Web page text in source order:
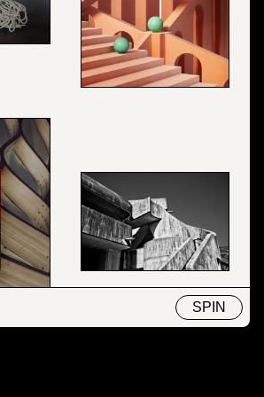
SPIN
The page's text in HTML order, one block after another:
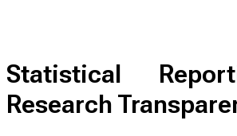
Statistical
Research
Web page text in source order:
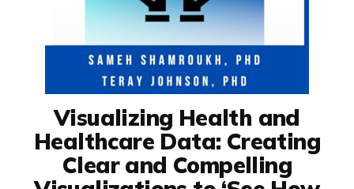
Visualizing Health and
Healthcare Data: Creating
Clear and Compelling
◇ ◇ ◇ ◇ ◇
PROBLEM TO WORK ON:
What the answer needs is every record above, exactly as written, and no pictures.

RESPONSE TO THIS EXERCISE:
Web page text in source order:
SPIN
The page's text in HTML order, one block after another:
Statistical
Research
Web page text in source order:
Visualizing Health and
Healthcare Data: Creating
Clear and Compelling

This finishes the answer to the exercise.